杰瑞科技汇

Python ndarray如何高效统计元素出现次数?

Of course! Counting elements in a NumPy ndarray is a very common task. The method you use depends entirely on what you want to count.

Python ndarray如何高效统计元素出现次数?-图1
(图片来源网络,侵删)

Here’s a comprehensive guide covering the most frequent use cases, from simple to advanced.

Counting Elements that Meet a Condition

This is the most common scenario. You want to know how many elements in your array satisfy a specific condition (e.g., are greater than a certain value).

The primary tool for this is numpy.count_nonzero().

Why count_nonzero?

When you use a boolean condition (e.g., arr > 5), NumPy evaluates it to a new array of True and False values. In NumPy, True is treated as 1 and False is treated as 0. Therefore, count_nonzero simply counts the number of 1s, which is exactly the number of True values.

Python ndarray如何高效统计元素出现次数?-图2
(图片来源网络,侵删)

Example: Counting numbers greater than a threshold

import numpy as np
# Create a sample 2D array
data = np.array([
    [1, 8, 3, 9],
    [7, 2, 5, 4],
    [9, 0, 6, 1]
])
# Count how many numbers are greater than 5
count = np.count_nonzero(data > 5)
print(f"Array:\n{data}\n")
print(f"Numbers greater than 5: {count}")
# Expected output: 5 (the numbers are 8, 9, 7, 9, 6)

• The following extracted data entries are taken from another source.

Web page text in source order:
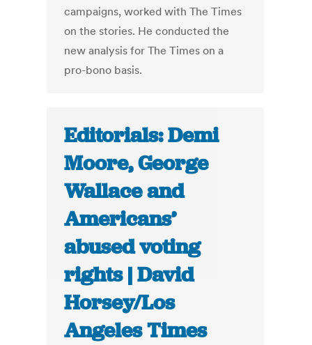
campaigns, worked with The Times
on the stories. He conducted the
new analysis for The Times on a
pro-bono basis.
Editorials: Demi
Moore, George
Wallace and
Americans’
abused voting
rights | David
Horsey/Los
Angeles Times
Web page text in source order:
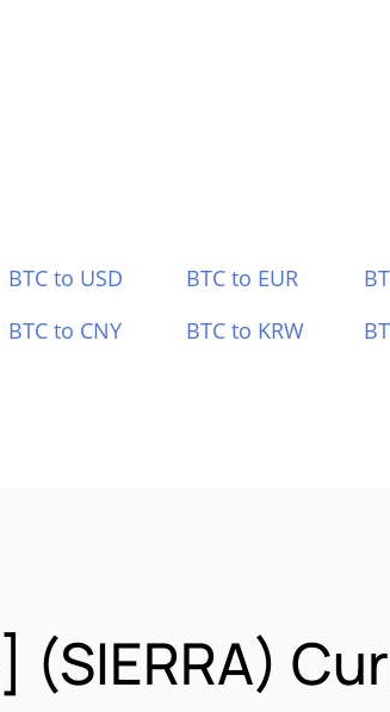
BTC to USD BTC to EUR
BTC to CNY BTC to KRW
(SIERRA)
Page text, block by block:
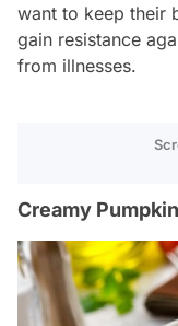
want to keep their
gain resistance
from illnesses.
Creamy
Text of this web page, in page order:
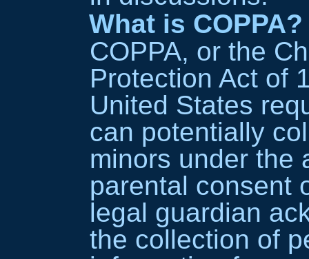
What is COPPA?
COPPA, or the
Protection Act of
United States
can potentially
minors under the
parental consent
legal guardian
the collection of
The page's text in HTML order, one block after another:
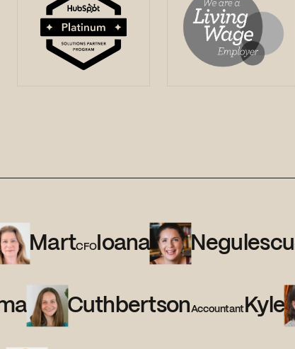
MartCFOIoana Negulescu
CuthbertsonAccountant Kyle
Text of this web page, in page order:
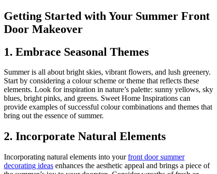
Getting Started with Your Summer Front
Door Makeover
1. Embrace Seasonal Themes
Summer is all about bright skies, vibrant flowers, and lush greenery.
Start by considering a colour scheme or theme that reflects these
elements. Look for inspiration in nature’s palette: sunny yellows, sky
blues, bright pinks, and greens. Sweet Home Inspirations can
provide examples of successful colour combinations and themes that
bring out the essence of summer.
2. Incorporate Natural Elements
Incorporating natural elements into yourfront door summer
decorating ideas enhances the aesthetic appeal and brings a piece of
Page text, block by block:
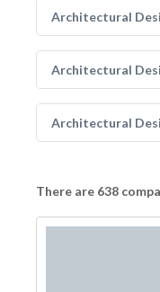
Architectural
Architectural
Architectural
There are 638
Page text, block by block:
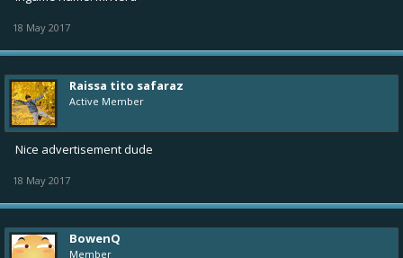
18 May 2017
Raissa tito safaraz
Active Member
Nice advertisement dude
18 May 2017
BowenQ
Member
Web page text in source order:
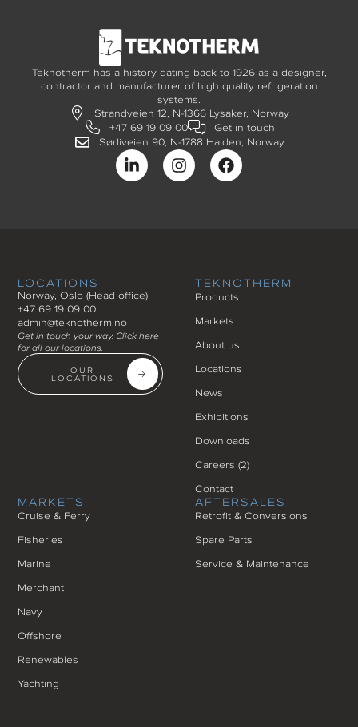
Teknotherm has a history dating back to 1926 as a designer,
contractor and manufacturer of high quality refrigeration
systems.
Strandveien 12, N-1366 Lysaker, Norway
+47 69 19 09 00
Get in touch
Sørliveien 90, N-1788 Halden, Norway
LOCATIONS
Norway, Oslo (Head office)
+47 69 19 09 00
admin@teknotherm.no
Get in touch your way. Click here
for all our locations.
OUR
LOCATIONS
TEKNOTHERM
Products
Markets
About us
Locations
News
Exhibitions
Downloads
Careers (2)
Contact
MARKETS
Cruise & Ferry
Fisheries
Marine
Merchant
Navy
Offshore
Renewables
Yachting
AFTERSALES
Retrofit & Conversions
Spare Parts
Service & Maintenance
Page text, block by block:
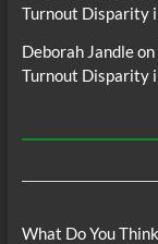
Turnout Disparity
Deborah Jandleon
Turnout Disparity
What Do You
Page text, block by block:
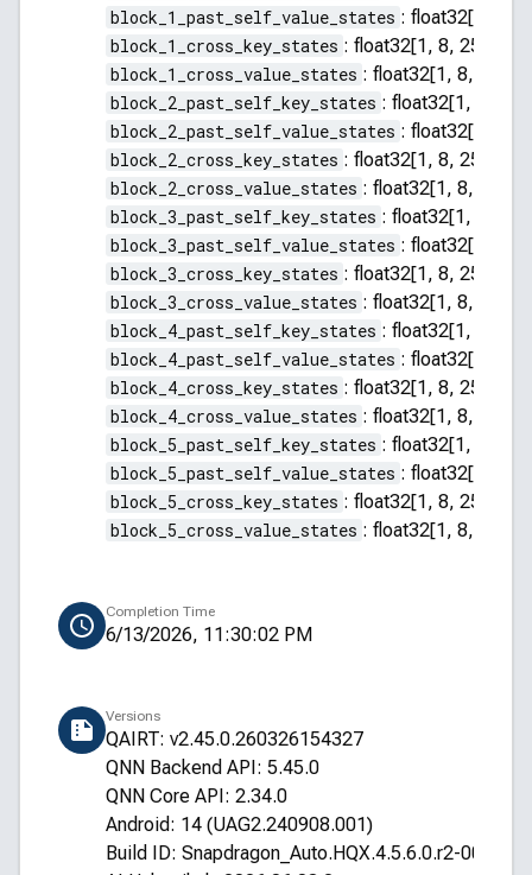
block_1_past_self_value_states : float32[1, 8,
block_1_cross_key_states : float32[1, 8, 256, 64]
block_1_cross_value_states : float32[1, 8, 256,
block_2_past_self_key_states : float32[1, 8,
block_2_past_self_value_states : float32[1, 8,
block_2_cross_key_states : float32[1, 8, 256, 64]
block_2_cross_value_states : float32[1, 8, 256,
block_3_past_self_key_states : float32[1, 8,
block_3_past_self_value_states : float32[1, 8,
block_3_cross_key_states : float32[1, 8, 256, 64]
block_3_cross_value_states : float32[1, 8, 256,
block_4_past_self_key_states : float32[1, 8,
block_4_past_self_value_states : float32[1, 8,
block_4_cross_key_states : float32[1, 8, 256, 64]
block_4_cross_value_states : float32[1, 8, 256,
block_5_past_self_key_states : float32[1, 8,
block_5_past_self_value_states : float32[1, 8,
block_5_cross_key_states : float32[1, 8, 256, 64]
block_5_cross_value_states : float32[1, 8, 256,
Completion Time
6/13/2026, 11:30:02 PM
Versions
QAIRT: v2.45.0.260326154327
QNN Backend API: 5.45.0
QNN Core API: 2.34.0
Android: 14 (UAG2.240908.001)
Build ID: Snapdragon_Auto.HQX.4.5.6.0.r2-00016-
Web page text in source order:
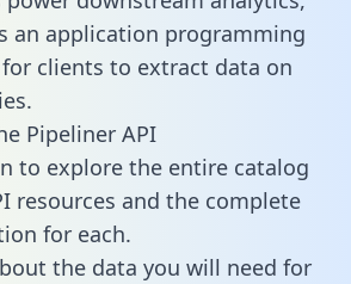
an application programming
for clients to extract data on
Pipeliner API
to explore the entire catalog
resources and the complete
for each.
the data you will need for
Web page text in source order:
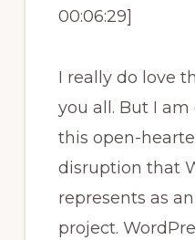
00:06:29]
I really do love
you all. But I
this open-
disruption that
represents as
project.
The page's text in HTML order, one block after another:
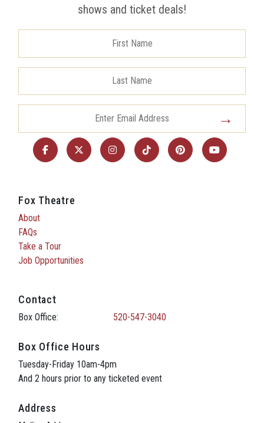
shows and ticket deals!
Fox Theatre
About
FAQs
Take a Tour
Job Opportunities
Contact
Box Office: 520-547-3040
Box Office Hours
Tuesday-Friday 10am-4pm
And 2 hours prior to any ticketed event
Address
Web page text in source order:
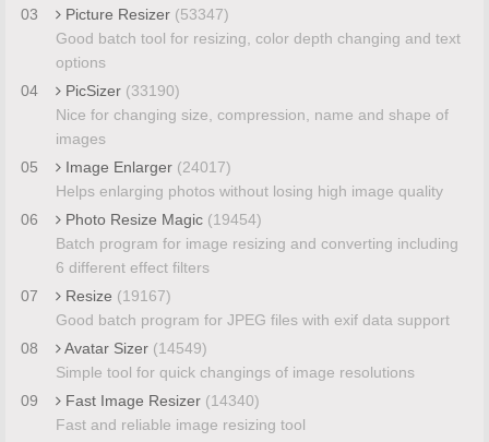
03
Picture Resizer (53347)
Good batch tool for resizing, color depth changing and text
options
04
PicSizer (33190)
Nice for changing size, compression, name and shape of
images
05
Image Enlarger (24017)
Helps enlarging photos without losing high image quality
06
Photo Resize Magic (19454)
Batch program for image resizing and converting including
6 different effect filters
07
Resize (19167)
Good batch program for JPEG files with exif data support
08
Avatar Sizer (14549)
Simple tool for quick changings of image resolutions
09
Fast Image Resizer (14340)
Fast and reliable image resizing tool
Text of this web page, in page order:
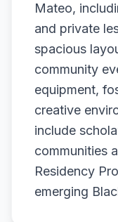
Mateo,
and private
spacious
community
equipment,
creative
include
communities
Residency
emerging
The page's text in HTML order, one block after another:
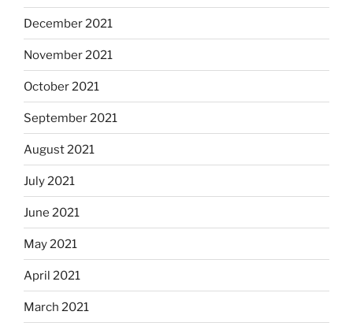
December 2021
November 2021
October 2021
September 2021
August 2021
July 2021
June 2021
May 2021
April 2021
March 2021
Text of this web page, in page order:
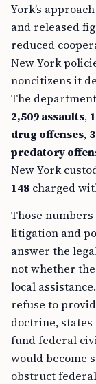
York’s
and released
reduced
New York
noncitizens it
The
2,509 assaults,
drug offenses,
predatory
New York
148 charged
Those
litigation and
answer the
not whether
local
refuse to
doctrine,
fund federal
would become
obstruct
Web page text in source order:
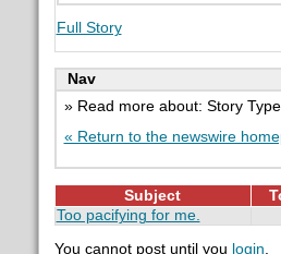
Full Story
Nav
» Read more about: Story
« Return to the newswire
Subject
Too pacifying for me.
You cannot post until you login.
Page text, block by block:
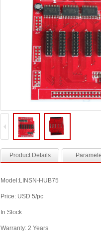
Product Details
Model:LINSN-HUB75
Price: USD 5/pc
In Stock
Warranty: 2 Years
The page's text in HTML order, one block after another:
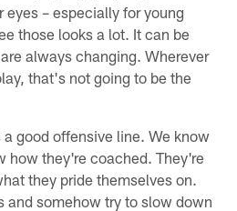
– especially for young
those looks a lot. It can be
always changing. Wherever
that's not going to be the
good offensive line. We know
how they're coached. They're
they pride themselves on.
and somehow try to slow down
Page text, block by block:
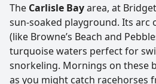
The Carlisle Bayarea, at
sun-soaked playground. Its arc
(like Browne’s Beach and
turquoise waters perfect for
snorkeling. Mornings on these
as you might catch racehorses
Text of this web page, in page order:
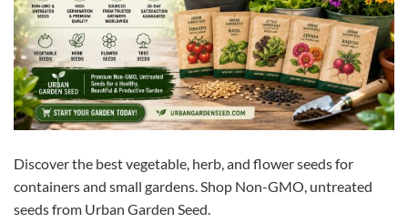
Discover the best vegetable, herb, and flower seeds for
containers and small gardens. Shop Non-GMO, untreated
seeds from Urban Garden Seed.
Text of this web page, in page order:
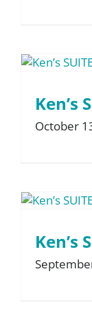
Ken’s
October
Ken’s
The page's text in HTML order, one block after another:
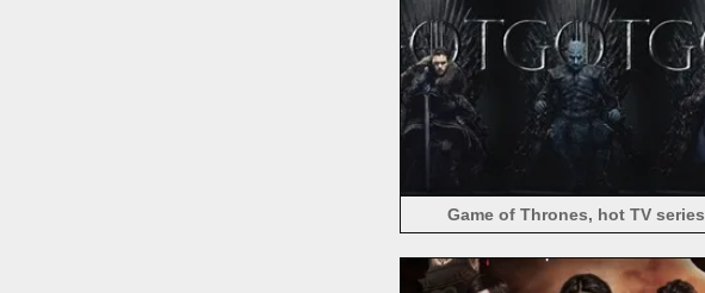
Game of Thrones, hot TV series
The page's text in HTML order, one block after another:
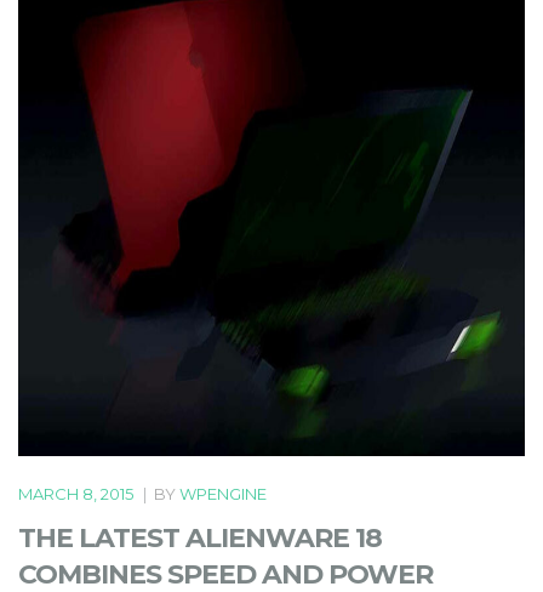
MARCH 8, 2015 | BYWPENGINE
THE LATEST ALIENWARE 18
COMBINES SPEED AND POWER
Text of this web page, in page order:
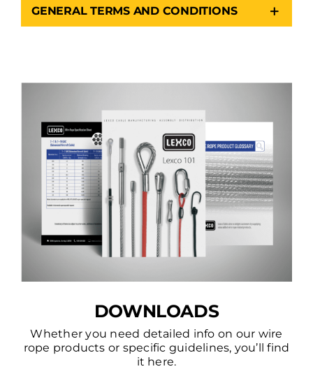
GENERAL TERMS AND CONDITIONS
DOWNLOADS
Whether you need detailed info on our wire
rope products or specific guidelines, you’ll find
it here.
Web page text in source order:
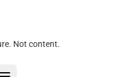
Not content.
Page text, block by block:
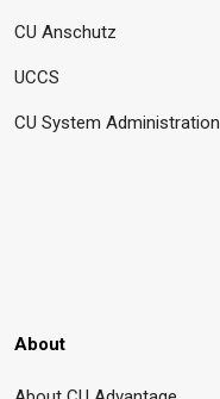
CU Anschutz
UCCS
CU System Administration
About
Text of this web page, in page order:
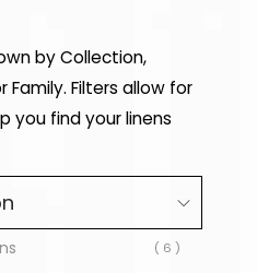
by Collection,
Family. Filters allow for
you find your linens
( 6 )
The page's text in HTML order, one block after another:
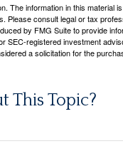
The information in this material
Please consult legal or tax
by FMG Suite to provide
SEC-registered investment
a solicitation for the
This Topic?
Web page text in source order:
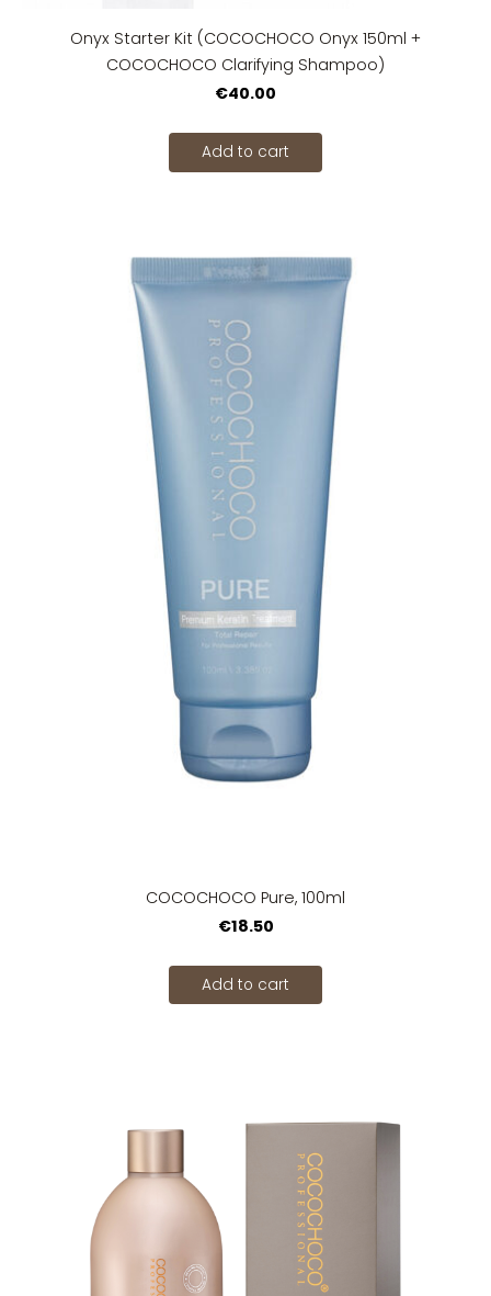
Onyx Starter Kit (COCOCHOCO Onyx 150ml +
COCOCHOCO Clarifying Shampoo)
€40.00
Add to cart
COCOCHOCO Pure, 100ml
€18.50
Add to cart
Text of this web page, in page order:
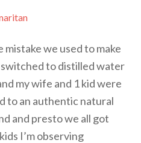
mistake we used to make
switched to distilled water
my wife and 1 kid were
to an authentic natural
and presto we all got
I’m observing
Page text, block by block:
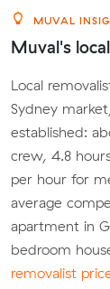
MUVAL
Muval's
Local
Sydney
established:
crew, 4.8
per hour for
average
apartment in
bedroom
removalist
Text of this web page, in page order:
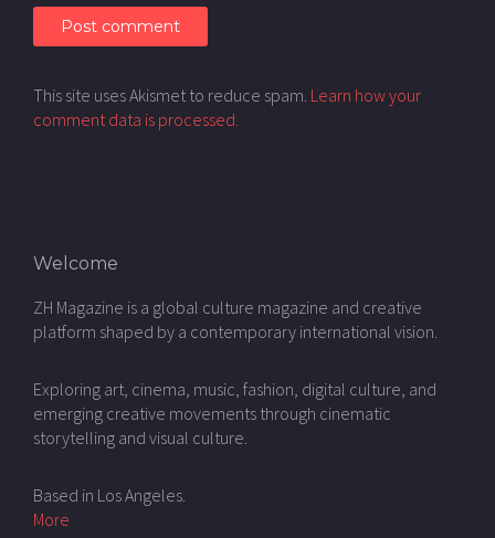
This site uses Akismet to reduce spam. Learn how your
comment data is processed.
Welcome
ZH Magazine is a global culture magazine and creative
platform shaped by a contemporary international vision.
Exploring art, cinema, music, fashion, digital culture, and
emerging creative movements through cinematic
storytelling and visual culture.
Based in Los Angeles.
More
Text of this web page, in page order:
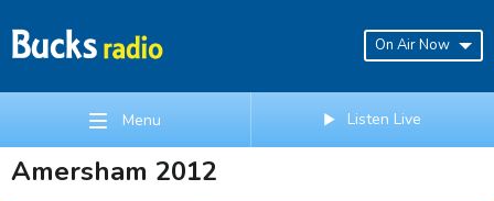
On Air Now
Menu Listen Live
Amersham 2012
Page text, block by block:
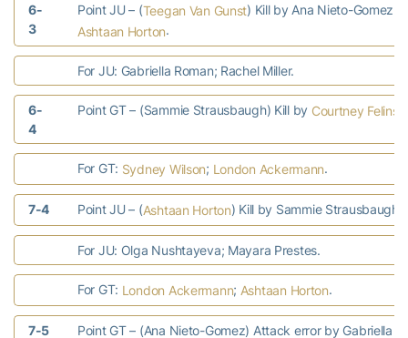
6-
3
Point JU – (Teegan Van Gunst) Kill by Ana Nieto-Gomez
Ashtaan Horton.
For JU: Gabriella Roman; Rachel Miller.
6-
4
Point GT – (Sammie Strausbaugh) Kill by Courtney Felinski
For GT: Sydney Wilson; London Ackermann.
7-4 Point JU – (Ashtaan Horton) Kill by Sammie Strausbaugh
For JU: Olga Nushtayeva; Mayara Prestes.
For GT: London Ackermann; Ashtaan Horton.
7-5 Point GT – (Ana Nieto-Gomez) Attack error by Gabriella
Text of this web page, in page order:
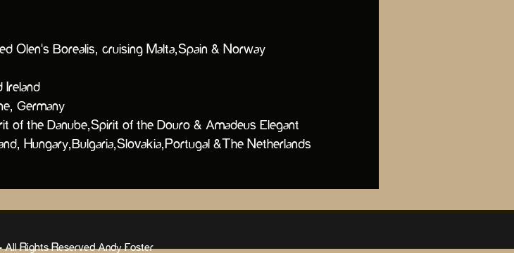
Olen's Borealis, cruising Malta,Spain & Norway
Ireland
Germany
of the Danube,Spirit of the Douro & Amadeus Elegant
&The Netherlands
All Rights Reserved Andy Foster
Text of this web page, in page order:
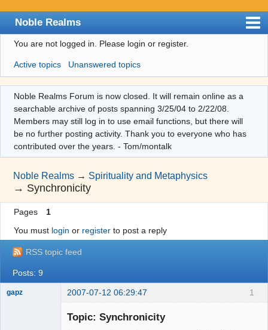
Noble Realms
Index
User list
Search
Register
Login
You are not logged in. Please login or register.
Active topics Unanswered topics
Noble Realms Forum is now closed. It will remain online as a
searchable archive of posts spanning 3/25/04 to 2/22/08.
Members may still log in to use email functions, but there will
be no further posting activity. Thank you to everyone who has
contributed over the years. - Tom/montalk
Noble Realms → Spirituality and Metaphysics
→ Synchronicity
Pages
1
You must login or registerto post a reply
RSS topic feed
Posts: 9
1
gapz 2007-07-12 06:29:47
Topic: Synchronicity
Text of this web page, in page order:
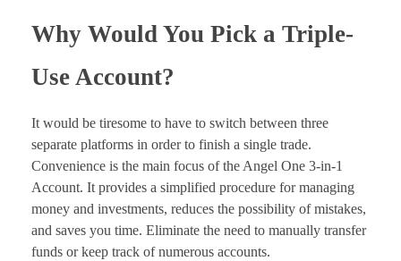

Example: Counting elements equal to a specific value

You can combine a condition with & (and) or (or). Remember to use & and instead of Python's and and or when working with NumPy arrays.

import numpy as np
arr = np.array([1, 2, 3, 2, 4, 2, 5])
# Count how many times the number 2 appears
count_of_twos = np.count_nonzero(arr == 2)
print(f"Number of 2s: {count_of_twos}") # Output: 3
# Count how many times 1 or 5 appears
count_of_ones_or_fives = np.count_nonzero((arr == 1) | (arr == 5))
print(f"Number of 1s or 5s: {count_of_ones_or_fives}") # Output: 2

Counting Occurrences of Each Unique Value

If you want to get a frequency count of every unique element in the array, you should use numpy.unique() with the return_counts=True argument.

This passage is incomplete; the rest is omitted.